··· Dataset entries ···
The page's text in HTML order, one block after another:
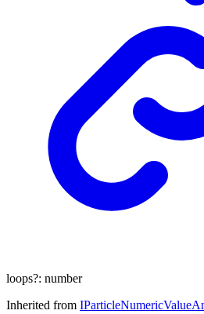
loops?: number
Inherited from
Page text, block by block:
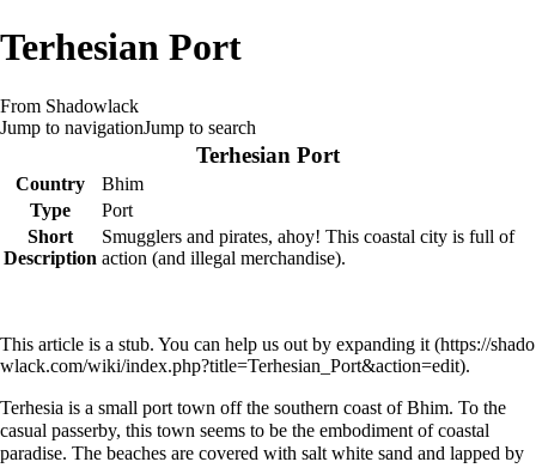
Terhesian Port
From Shadowlack
Jump to navigationJump to search
Terhesian Port
Country
Bhim
Type
Port
Short
Description
Smugglers and pirates, ahoy! This coastal city is full of
action (and illegal merchandise).
This article is a stub. You can help us out by expanding it
.
Terhesia is a small port town off the southern coast ofBhim. To the
casual passerby, this town seems to be the embodiment of coastal
paradise. The beaches are covered with salt white sand and lapped by
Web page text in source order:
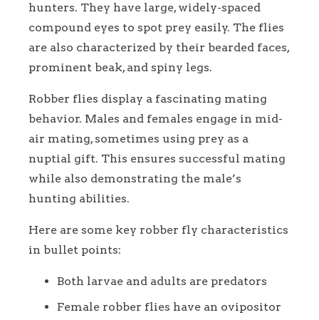
hunters. They have large, widely-spaced
compound eyes to spot prey easily. The flies
are also characterized by their bearded faces,
prominent beak, and spiny legs.
Robber flies display a fascinating mating
behavior. Males and females engage in mid-
air mating, sometimes using prey as a
nuptial gift. This ensures successful mating
while also demonstrating the male’s
hunting abilities.
Here are some key robber fly characteristics
in bullet points:
Both larvae and adults are predators
Female robber flies have an ovipositor
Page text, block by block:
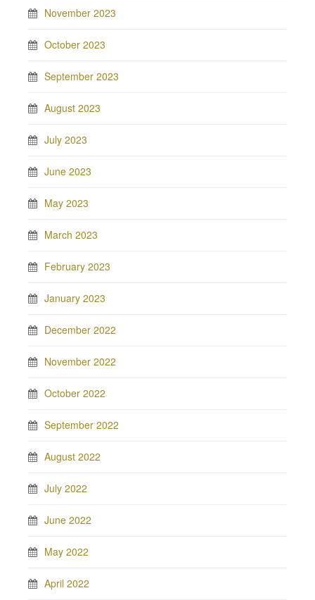
November 2023
October 2023
September 2023
August 2023
July 2023
June 2023
May 2023
March 2023
February 2023
January 2023
December 2022
November 2022
October 2022
September 2022
August 2022
July 2022
June 2022
May 2022
April 2022
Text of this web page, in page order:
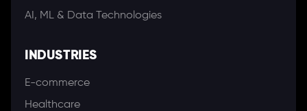
AI, ML & Data Technologies
INDUSTRIES
E-commerce
Healthcare
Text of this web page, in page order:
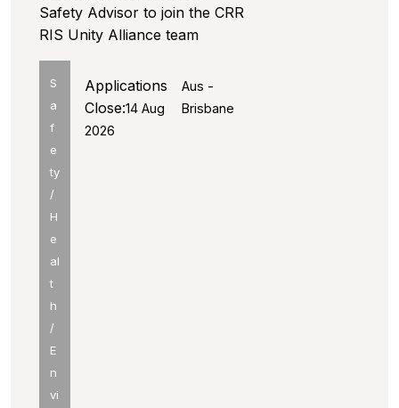
Safety Advisor to join the CRR
RIS Unity Alliance team
S
a
f
e
ty
/
H
e
al
t
h
/
E
n
vi
Aus -
Brisbane
Applications
Close:14 Aug
2026
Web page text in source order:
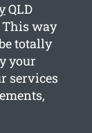
QLD
This way
totally
your
services
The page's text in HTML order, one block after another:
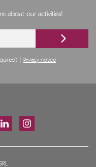
about our activities!
| Privacy notice
···
» Work to complete: All the records above need to be given again word for word. Skip the pictures.

» Exercise result:
The page's text in HTML order, one block after another:
loops?: number
Inherited from
Page text, block by block:
Terhesian Port
From Shadowlack
Jump to navigationJump to search
Terhesian Port
Country
Bhim
Type
Port
Short
Description
Smugglers and pirates, ahoy! This coastal city is full of
action (and illegal merchandise).
This article is a stub. You can help us out by expanding it
.
Terhesia is a small port town off the southern coast ofBhim. To the
casual passerby, this town seems to be the embodiment of coastal
paradise. The beaches are covered with salt white sand and lapped by
Web page text in source order:
hunters. They have large, widely-spaced
compound eyes to spot prey easily. The flies
are also characterized by their bearded faces,
prominent beak, and spiny legs.
Robber flies display a fascinating mating
behavior. Males and females engage in mid-
air mating, sometimes using prey as a
nuptial gift. This ensures successful mating
while also demonstrating the male’s
hunting abilities.
Here are some key robber fly characteristics
in bullet points:
Both larvae and adults are predators
Female robber flies have an ovipositor
Page text, block by block:
November 2023
October 2023
September 2023
August 2023
July 2023
June 2023
May 2023
March 2023
February 2023
January 2023
December 2022
November 2022
October 2022
September 2022
August 2022
July 2022
June 2022
May 2022
April 2022
Text of this web page, in page order:
AI, ML & Data Technologies
INDUSTRIES
E-commerce
Healthcare
Text of this web page, in page order:
Safety Advisor to join the CRR
RIS Unity Alliance team
S
a
f
e
ty
/
H
e
al
t
h
/
E
n
vi
Aus -
Brisbane
Applications
Close:14 Aug
2026
Web page text in source order:
QLD
This way
totally
your
services
The page's text in HTML order, one block after another:
about our activities!
| Privacy notice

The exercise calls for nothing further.